→ **HOW TO COMPLETE THIS TASK**
Would you print the lines below exactly, beginning at the line that has "flagAg which verifies" and stopping after the line that has "затамувавши подих.))) [61, 121]"? Only those lines, and no pictures.

[Collection entries]
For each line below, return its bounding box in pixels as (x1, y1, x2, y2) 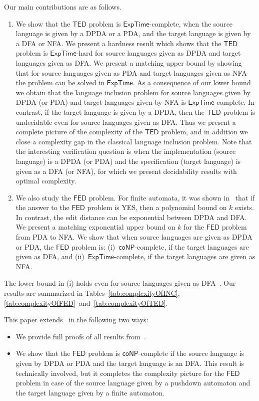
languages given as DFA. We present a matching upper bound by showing (15, 57, 242, 68)
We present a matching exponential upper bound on (15, 222, 175, 232)
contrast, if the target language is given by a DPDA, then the (15, 106, 205, 117)
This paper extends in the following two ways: (4, 314, 148, 325)
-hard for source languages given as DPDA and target (76, 48, 241, 58)
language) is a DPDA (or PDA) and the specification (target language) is (15, 155, 241, 166)
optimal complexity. (15, 175, 76, 186)
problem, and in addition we (161, 126, 248, 137)
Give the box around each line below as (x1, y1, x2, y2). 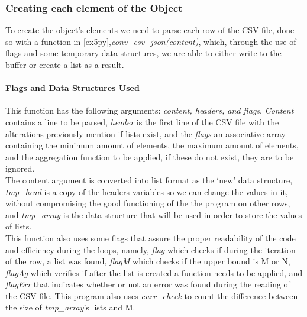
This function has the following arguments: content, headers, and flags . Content (5, 104, 294, 117)
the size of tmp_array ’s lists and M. (5, 301, 135, 313)
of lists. (5, 220, 32, 232)
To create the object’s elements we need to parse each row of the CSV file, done (5, 24, 295, 36)
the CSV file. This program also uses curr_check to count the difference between (5, 289, 298, 302)
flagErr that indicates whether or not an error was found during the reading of (5, 278, 290, 290)
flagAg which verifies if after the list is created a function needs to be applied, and (5, 266, 303, 279)
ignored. (5, 162, 35, 174)
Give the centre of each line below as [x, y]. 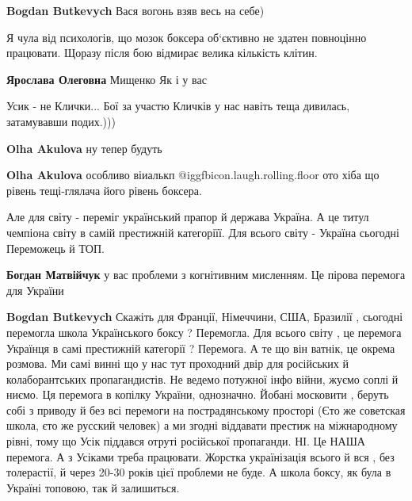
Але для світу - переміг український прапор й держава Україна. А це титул [188, 217]
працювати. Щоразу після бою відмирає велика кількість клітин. [162, 53]
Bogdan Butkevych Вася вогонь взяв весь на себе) [135, 10]
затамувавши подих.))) [61, 121]
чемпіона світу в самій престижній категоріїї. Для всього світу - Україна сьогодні [203, 232]
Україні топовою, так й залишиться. [93, 487]
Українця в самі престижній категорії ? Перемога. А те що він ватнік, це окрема [201, 348]
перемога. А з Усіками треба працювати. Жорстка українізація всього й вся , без [200, 456]
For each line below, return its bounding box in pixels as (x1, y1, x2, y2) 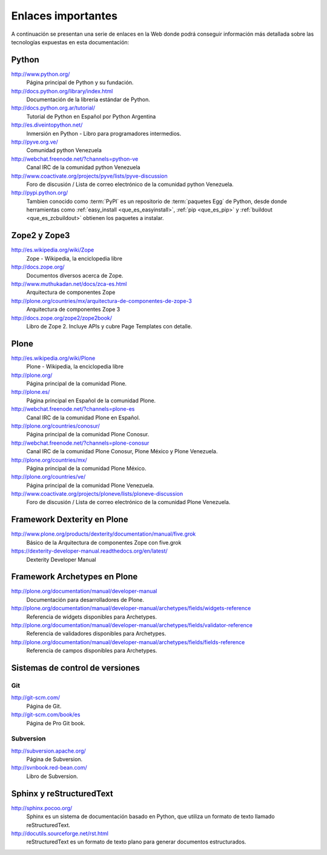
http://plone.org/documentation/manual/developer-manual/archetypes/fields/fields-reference (11, 638, 245, 645)
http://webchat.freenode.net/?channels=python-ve (11, 155, 139, 162)
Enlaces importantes (11, 9, 118, 22)
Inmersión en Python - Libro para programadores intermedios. (26, 130, 182, 137)
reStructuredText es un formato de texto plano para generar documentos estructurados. (26, 838, 246, 845)
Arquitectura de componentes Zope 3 (26, 306, 121, 313)
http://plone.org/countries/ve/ (11, 473, 86, 481)
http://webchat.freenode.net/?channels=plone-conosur (11, 439, 150, 447)
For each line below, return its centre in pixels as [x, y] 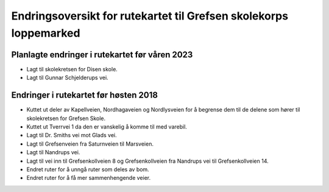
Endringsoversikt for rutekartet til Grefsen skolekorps [150, 16]
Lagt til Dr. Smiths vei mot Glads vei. [72, 135]
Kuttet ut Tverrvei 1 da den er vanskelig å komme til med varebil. [107, 126]
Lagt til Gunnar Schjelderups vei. [68, 78]
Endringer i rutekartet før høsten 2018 [85, 95]
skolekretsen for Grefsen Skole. [66, 118]
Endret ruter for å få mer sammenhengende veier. [89, 178]
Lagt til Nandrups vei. [53, 152]
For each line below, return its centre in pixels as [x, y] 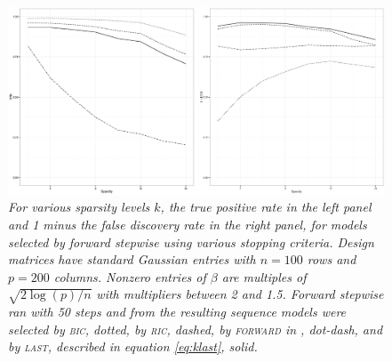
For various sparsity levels [79, 207]
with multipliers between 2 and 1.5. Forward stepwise [240, 294]
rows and [332, 259]
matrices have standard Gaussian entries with [132, 259]
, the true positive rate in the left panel [266, 207]
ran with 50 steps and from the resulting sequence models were [177, 312]
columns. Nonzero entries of [130, 276]
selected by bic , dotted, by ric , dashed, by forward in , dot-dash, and [196, 329]
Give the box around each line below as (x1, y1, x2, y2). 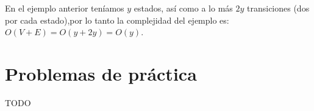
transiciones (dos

→ **EXPECTED ANSWER**
flagAg which verifies if after the list is created a function needs to be applied, and (5, 266, 303, 279)
ignored. (5, 162, 35, 174)
Give the centre of each line below as [x, y]. 
Але для світу - переміг український прапор й держава Україна. А це титул [188, 217]
працювати. Щоразу після бою відмирає велика кількість клітин. [162, 53]
Bogdan Butkevych Вася вогонь взяв весь на себе) [135, 10]
затамувавши подих.))) [61, 121]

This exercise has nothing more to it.